Segment Start: Records for this exercise
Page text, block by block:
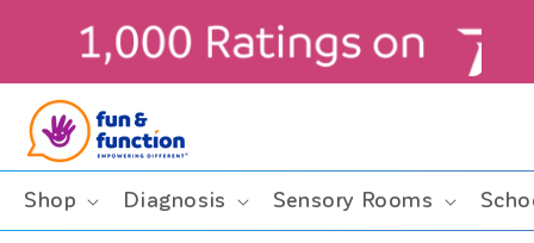
content
$99+ (contiguous U.S. only)
Shop Diagnosis Sensory Rooms
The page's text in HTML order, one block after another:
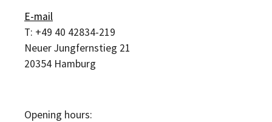
E-mail
T: +49 40 42834-219
Neuer Jungfernstieg 21
20354 Hamburg
Opening hours:
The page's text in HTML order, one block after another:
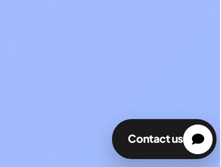
Contact us
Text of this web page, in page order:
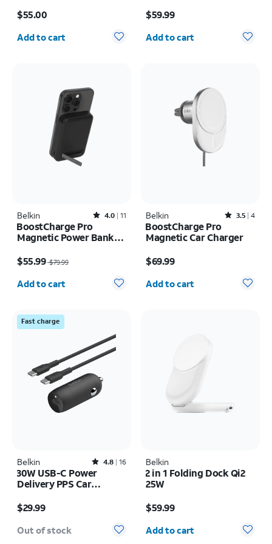
$55.00
Quantity selected: 0
Add to cart
$59.99
Quantity selected: 0
Add to cart
Belkin Rated4out of 5 stars with11reviews
4.0 11
BoostCharge Pro
Magnetic Power Bank
$55.99$79.99
Quantity selected: 0
Add to cart
Belkin Rated3.5out of 5 stars with4reviews
3.5 4
BoostCharge Pro
Magnetic Car Charger
$69.99
Quantity selected: 0
Add to cart
Fast charge
Belkin Rated4.8out of 5 stars with16reviews
4.8 16
30W USB-C Power
Delivery PPS Car
Cable Bundle
$29.99
Out of stock
Belkin
2 in 1 Folding Dock Qi2
25W
$59.99
Quantity selected: 0
Add to cart
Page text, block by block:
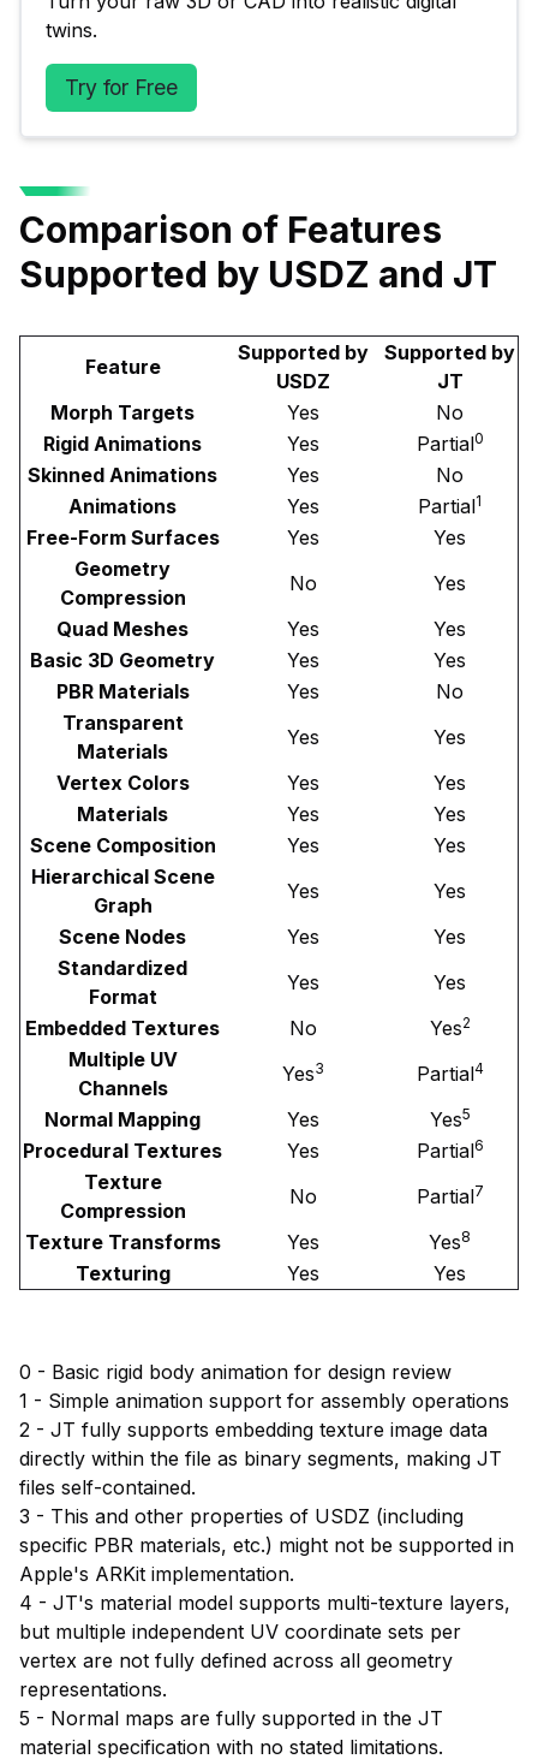
twins.
Try for Free
Comparison of Features
Supported by USDZ and JT
Feature
Supported by
USDZ
Supported by
JT
Morph Targets
Yes
No
Rigid Animations
Yes Partial0
Skinned Animations Yes
No
Animations
Yes Partial1
Free-Form Surfaces Yes
Yes
Geometry
Compression
No
Yes
Quad Meshes
Yes
Yes
Basic 3D Geometry
Yes
Yes
PBR Materials
Yes
No
Transparent
Materials
Yes
Yes
Vertex Colors
Yes
Yes
Materials
Yes
Yes
Scene Composition
Yes
Yes
Hierarchical Scene
Graph
Yes
Yes
Scene Nodes
Yes
Yes
Standardized
Format
Yes
Yes
Embedded Textures
No Yes2
Multiple UV
Channels
Yes3 Partial4
Normal Mapping Yes Yes5
Procedural Textures Yes Partial6
Texture
Compression
No Partial7
Texture Transforms Yes Yes8
Texturing Yes Yes
0 - Basic rigid body animation for design review
1 - Simple animation support for assembly operations
2 - JT fully supports embedding texture image data
directly within the file as binary segments, making JT
files self-contained.
3 - This and other properties of USDZ (including
specific PBR materials, etc.) might not be supported in
Apple's ARKit implementation.
4 - JT's material model supports multi-texture layers,
but multiple independent UV coordinate sets per
vertex are not fully defined across all geometry
representations.
5 - Normal maps are fully supported in the JT
material specification with no stated limitations.
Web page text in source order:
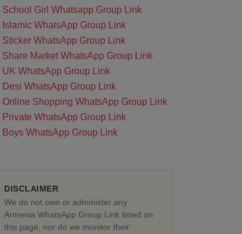
School Girl Whatsapp Group Link
Islamic WhatsApp Group Link
Sticker WhatsApp Group Link
Share Market WhatsApp Group Link
UK WhatsApp Group Link
Desi WhatsApp Group Link
Online Shopping WhatsApp Group Link
Private WhatsApp Group Link
Boys WhatsApp Group Link
DISCLAIMER
We do not own or administer any
Armenia WhatsApp Group Link listed on
this page, nor do we monitor their
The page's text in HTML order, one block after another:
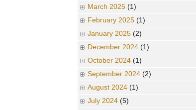
March 2025 (1)
February 2025 (1)
January 2025 (2)
December 2024 (1)
October 2024 (1)
September 2024 (2)
August 2024 (1)
July 2024 (5)
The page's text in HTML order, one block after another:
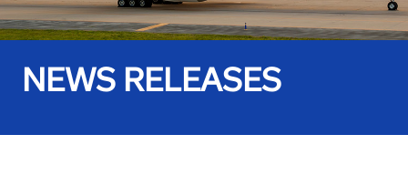
NEWS RELEASES
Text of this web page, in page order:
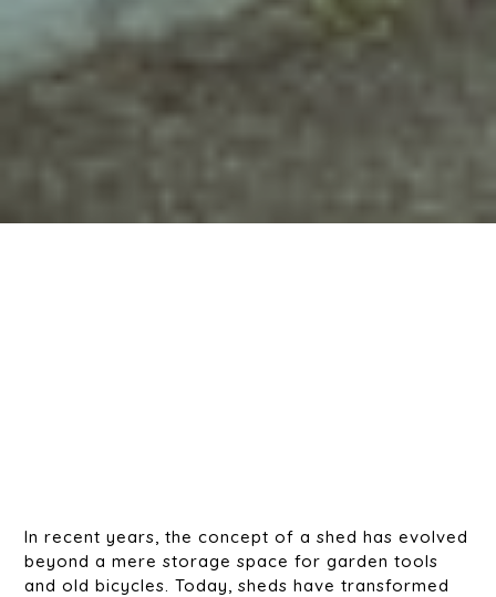
In recent years, the concept of a shed has evolved
beyond a mere storage space for garden tools
and old bicycles. Today, sheds have transformed
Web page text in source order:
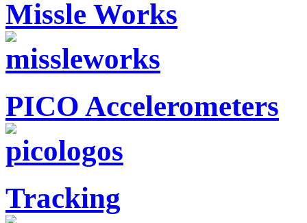
Missle Works
PICO Accelerometers
Tracking
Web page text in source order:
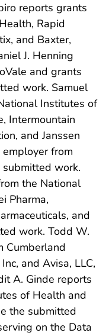
reports grants
Rapid
and Baxter,
J. Henning
and grants
work. Samuel
Institutes of
Intermountain
and Janssen
from
submitted work.
the National
Pharma,
and
work. Todd W.
Cumberland
and Avisa, LLC,
A. Ginde reports
of Health and
the submitted
on the Data
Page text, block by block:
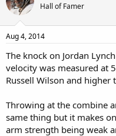
Hall of Famer
Aug 4, 2014
The knock on Jordan
velocity was measured at
Russell Wilson and higher
Throwing at the combine
same thing but it makes
arm strength being weak
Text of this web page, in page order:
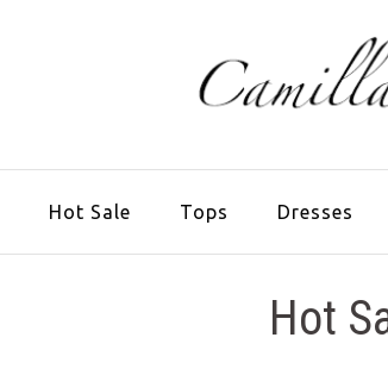
Hot Sale Tops Dresses
Hot
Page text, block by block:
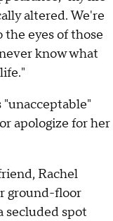
altered. We're
the eyes of those
know what
"unacceptable"
apologize for her
Rachel
ground-floor
secluded spot
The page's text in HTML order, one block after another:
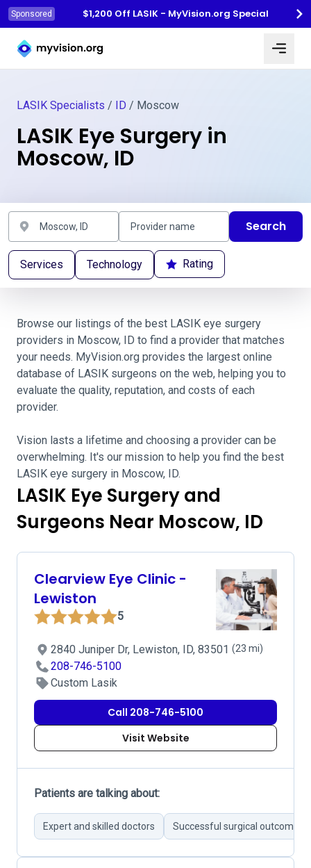
Sponsored
$1,200 Off LASIK - MyVision.org Special
Myvision.org Home
LASIK Specialists / ID / Moscow
LASIK Eye Surgery in
Moscow, ID
Search
Services Technology Rating
Browse our listings of the best LASIK eye surgery
providers in Moscow, ID to find a provider that matches
your needs. MyVision.org provides the largest online
database of LASIK surgeons on the web, helping you to
evaluate the quality, reputation, and costs of each
provider.
Vision lasts a lifetime and choosing a provider can be
overwhelming. It's our mission to help you find the best
LASIK eye surgery in Moscow, ID.
LASIK Eye Surgery and
Surgeons Near Moscow, ID
Clearview Eye Clinic -
Lewiston
5
2840 Juniper Dr, Lewiston, ID, 83501 (23 mi)
208-746-5100
Custom Lasik
Call 208-746-5100
Visit Website
Patients are talking about:
Expert and skilled doctors Successful surgical outcomes
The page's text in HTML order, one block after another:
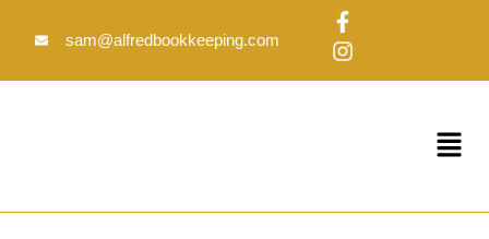
sam@alfredbookkeeping.com
F
a
c
e
f
I
n
s
t
Menu
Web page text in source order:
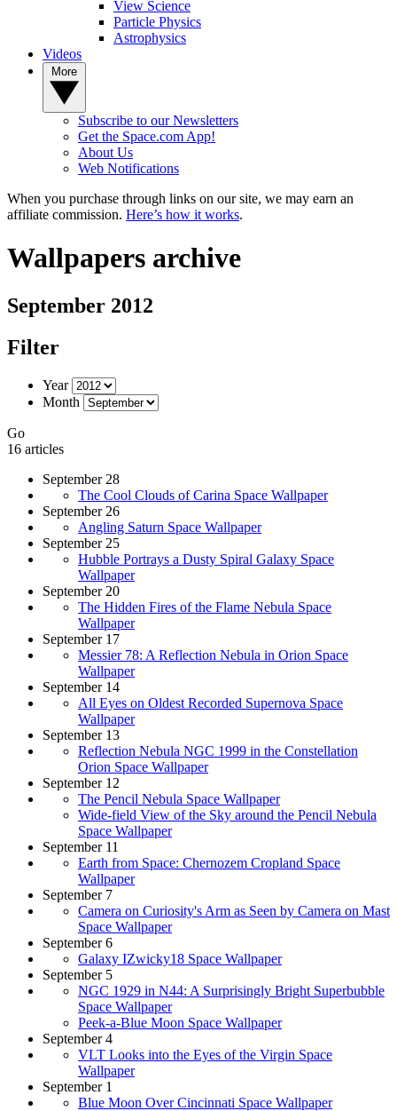
View Science
Particle Physics
Astrophysics
Videos
Subscribe to our Newsletters
Get the Space.com App!
About Us
Web Notifications
When you purchase through links on our site, we may earn an
affiliate commission. Here’s how it works.
Wallpapers archive
September 2012
Filter
Year
Month
Go
16 articles
September 28
The Cool Clouds of Carina Space Wallpaper
September 26
Angling Saturn Space Wallpaper
September 25
Hubble Portrays a Dusty Spiral Galaxy Space
Wallpaper
September 20
The Hidden Fires of the Flame Nebula Space
Wallpaper
September 17
Messier 78: A Reflection Nebula in Orion Space
Wallpaper
September 14
All Eyes on Oldest Recorded Supernova Space
Wallpaper
September 13
Reflection Nebula NGC 1999 in the Constellation
Orion Space Wallpaper
September 12
The Pencil Nebula Space Wallpaper
Wide-field View of the Sky around the Pencil Nebula
Space Wallpaper
September 11
Earth from Space: Chernozem Cropland Space
Wallpaper
September 7
Camera on Curiosity's Arm as Seen by Camera on Mast
Space Wallpaper
September 6
Galaxy IZwicky18 Space Wallpaper
September 5
NGC 1929 in N44: A Surprisingly Bright Superbubble
Space Wallpaper
Peek-a-Blue Moon Space Wallpaper
September 4
VLT Looks into the Eyes of the Virgin Space
Wallpaper
September 1
Blue Moon Over Cincinnati Space Wallpaper
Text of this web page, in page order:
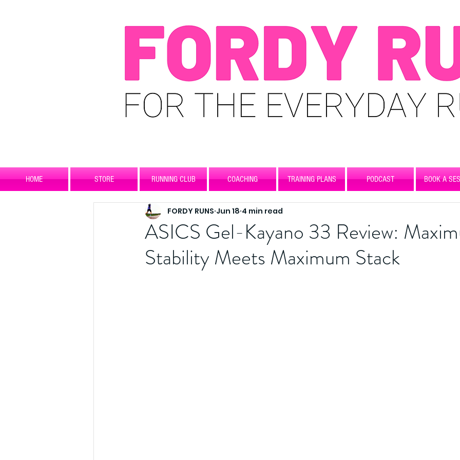
HOME STORE RUNNING CLUB COACHING TRAINING PLANS PODCAST BOOK A
ASICS Gel-Kayano 33 Review:
Stability Meets Maximum Stack
FORDY RUNS Jun 18 4 min read
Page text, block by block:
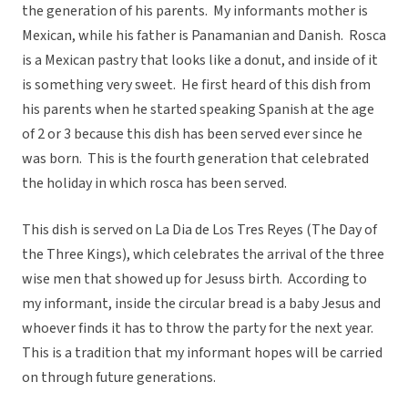
the generation of his parents. My informants mother is
Mexican, while his father is Panamanian and Danish. Rosca
is a Mexican pastry that looks like a donut, and inside of it
is something very sweet. He first heard of this dish from
his parents when he started speaking Spanish at the age
of 2 or 3 because this dish has been served ever since he
was born. This is the fourth generation that celebrated
the holiday in which rosca has been served.
This dish is served on La Dia de Los Tres Reyes (The Day of
the Three Kings), which celebrates the arrival of the three
wise men that showed up for Jesuss birth. According to
my informant, inside the circular bread is a baby Jesus and
whoever finds it has to throw the party for the next year.
This is a tradition that my informant hopes will be carried
on through future generations.
Segment End: Records for this exercise
__What to produce__
Once the pictures are removed, write out all of the entries above exactly.

__Solution below__
Page text, block by block:
content
$99+ (contiguous U.S. only)
Shop Diagnosis Sensory Rooms
The page's text in HTML order, one block after another:
E-mail
T: +49 40 42834-219
Neuer Jungfernstieg 21
20354 Hamburg
Opening hours:
The page's text in HTML order, one block after another:
Contact us
Text of this web page, in page order:
$55.00
Quantity selected: 0
Add to cart
$59.99
Quantity selected: 0
Add to cart
Belkin Rated4out of 5 stars with11reviews
4.0 11
BoostCharge Pro
Magnetic Power Bank
$55.99$79.99
Quantity selected: 0
Add to cart
Belkin Rated3.5out of 5 stars with4reviews
3.5 4
BoostCharge Pro
Magnetic Car Charger
$69.99
Quantity selected: 0
Add to cart
Fast charge
Belkin Rated4.8out of 5 stars with16reviews
4.8 16
30W USB-C Power
Delivery PPS Car
Cable Bundle
$29.99
Out of stock
Belkin
2 in 1 Folding Dock Qi2
25W
$59.99
Quantity selected: 0
Add to cart
Page text, block by block:
twins.
Try for Free
Comparison of Features
Supported by USDZ and JT
Feature
Supported by
USDZ
Supported by
JT
Morph Targets
Yes
No
Rigid Animations
Yes Partial0
Skinned Animations Yes
No
Animations
Yes Partial1
Free-Form Surfaces Yes
Yes
Geometry
Compression
No
Yes
Quad Meshes
Yes
Yes
Basic 3D Geometry
Yes
Yes
PBR Materials
Yes
No
Transparent
Materials
Yes
Yes
Vertex Colors
Yes
Yes
Materials
Yes
Yes
Scene Composition
Yes
Yes
Hierarchical Scene
Graph
Yes
Yes
Scene Nodes
Yes
Yes
Standardized
Format
Yes
Yes
Embedded Textures
No Yes2
Multiple UV
Channels
Yes3 Partial4
Normal Mapping Yes Yes5
Procedural Textures Yes Partial6
Texture
Compression
No Partial7
Texture Transforms Yes Yes8
Texturing Yes Yes
0 - Basic rigid body animation for design review
1 - Simple animation support for assembly operations
2 - JT fully supports embedding texture image data
directly within the file as binary segments, making JT
files self-contained.
3 - This and other properties of USDZ (including
specific PBR materials, etc.) might not be supported in
Apple's ARKit implementation.
4 - JT's material model supports multi-texture layers,
but multiple independent UV coordinate sets per
vertex are not fully defined across all geometry
representations.
5 - Normal maps are fully supported in the JT
material specification with no stated limitations.
Web page text in source order:
School Girl Whatsapp Group Link
Islamic WhatsApp Group Link
Sticker WhatsApp Group Link
Share Market WhatsApp Group Link
UK WhatsApp Group Link
Desi WhatsApp Group Link
Online Shopping WhatsApp Group Link
Private WhatsApp Group Link
Boys WhatsApp Group Link
DISCLAIMER
We do not own or administer any
Armenia WhatsApp Group Link listed on
this page, nor do we monitor their
The page's text in HTML order, one block after another:
March 2025 (1)
February 2025 (1)
January 2025 (2)
December 2024 (1)
October 2024 (1)
September 2024 (2)
August 2024 (1)
July 2024 (5)
The page's text in HTML order, one block after another:
NEWS RELEASES
Text of this web page, in page order:
In recent years, the concept of a shed has evolved
beyond a mere storage space for garden tools
and old bicycles. Today, sheds have transformed
Web page text in source order:
Missle Works
PICO Accelerometers
Tracking
Web page text in source order:
reports grants
Rapid
and Baxter,
J. Henning
and grants
work. Samuel
Institutes of
Intermountain
and Janssen
from
submitted work.
the National
Pharma,
and
work. Todd W.
Cumberland
and Avisa, LLC,
A. Ginde reports
of Health and
the submitted
on the Data
Page text, block by block:
Hall of Famer
Aug 4, 2014
The knock on Jordan
velocity was measured at
Russell Wilson and higher
Throwing at the combine
same thing but it makes
arm strength being weak
Text of this web page, in page order:
Hot Sale Tops Dresses
Hot
Page text, block by block:
altered. We're
the eyes of those
know what
"unacceptable"
apologize for her
Rachel
ground-floor
secluded spot
The page's text in HTML order, one block after another:
Sponsored
$1,200 Off LASIK - MyVision.org Special
Myvision.org Home
LASIK Specialists / ID / Moscow
LASIK Eye Surgery in
Moscow, ID
Search
Services Technology Rating
Browse our listings of the best LASIK eye surgery
providers in Moscow, ID to find a provider that matches
your needs. MyVision.org provides the largest online
database of LASIK surgeons on the web, helping you to
evaluate the quality, reputation, and costs of each
provider.
Vision lasts a lifetime and choosing a provider can be
overwhelming. It's our mission to help you find the best
LASIK eye surgery in Moscow, ID.
LASIK Eye Surgery and
Surgeons Near Moscow, ID
Clearview Eye Clinic -
Lewiston
5
2840 Juniper Dr, Lewiston, ID, 83501 (23 mi)
208-746-5100
Custom Lasik
Call 208-746-5100
Visit Website
Patients are talking about:
Expert and skilled doctors Successful surgical outcomes
The page's text in HTML order, one block after another:
sam@alfredbookkeeping.com
F
a
c
e
f
I
n
s
t
Menu
Web page text in source order:
View Science
Particle Physics
Astrophysics
Videos
Subscribe to our Newsletters
Get the Space.com App!
About Us
Web Notifications
When you purchase through links on our site, we may earn an
affiliate commission. Here’s how it works.
Wallpapers archive
September 2012
Filter
Year
Month
Go
16 articles
September 28
The Cool Clouds of Carina Space Wallpaper
September 26
Angling Saturn Space Wallpaper
September 25
Hubble Portrays a Dusty Spiral Galaxy Space
Wallpaper
September 20
The Hidden Fires of the Flame Nebula Space
Wallpaper
September 17
Messier 78: A Reflection Nebula in Orion Space
Wallpaper
September 14
All Eyes on Oldest Recorded Supernova Space
Wallpaper
September 13
Reflection Nebula NGC 1999 in the Constellation
Orion Space Wallpaper
September 12
The Pencil Nebula Space Wallpaper
Wide-field View of the Sky around the Pencil Nebula
Space Wallpaper
September 11
Earth from Space: Chernozem Cropland Space
Wallpaper
September 7
Camera on Curiosity's Arm as Seen by Camera on Mast
Space Wallpaper
September 6
Galaxy IZwicky18 Space Wallpaper
September 5
NGC 1929 in N44: A Surprisingly Bright Superbubble
Space Wallpaper
Peek-a-Blue Moon Space Wallpaper
September 4
VLT Looks into the Eyes of the Virgin Space
Wallpaper
September 1
Blue Moon Over Cincinnati Space Wallpaper
Text of this web page, in page order:
HOME STORE RUNNING CLUB COACHING TRAINING PLANS PODCAST BOOK A
ASICS Gel-Kayano 33 Review:
Stability Meets Maximum Stack
FORDY RUNS Jun 18 4 min read
Page text, block by block:
the generation of his parents. My informants mother is
Mexican, while his father is Panamanian and Danish. Rosca
is a Mexican pastry that looks like a donut, and inside of it
is something very sweet. He first heard of this dish from
his parents when he started speaking Spanish at the age
of 2 or 3 because this dish has been served ever since he
was born. This is the fourth generation that celebrated
the holiday in which rosca has been served.
This dish is served on La Dia de Los Tres Reyes (The Day of
the Three Kings), which celebrates the arrival of the three
wise men that showed up for Jesuss birth. According to
my informant, inside the circular bread is a baby Jesus and
whoever finds it has to throw the party for the next year.
This is a tradition that my informant hopes will be carried
on through future generations.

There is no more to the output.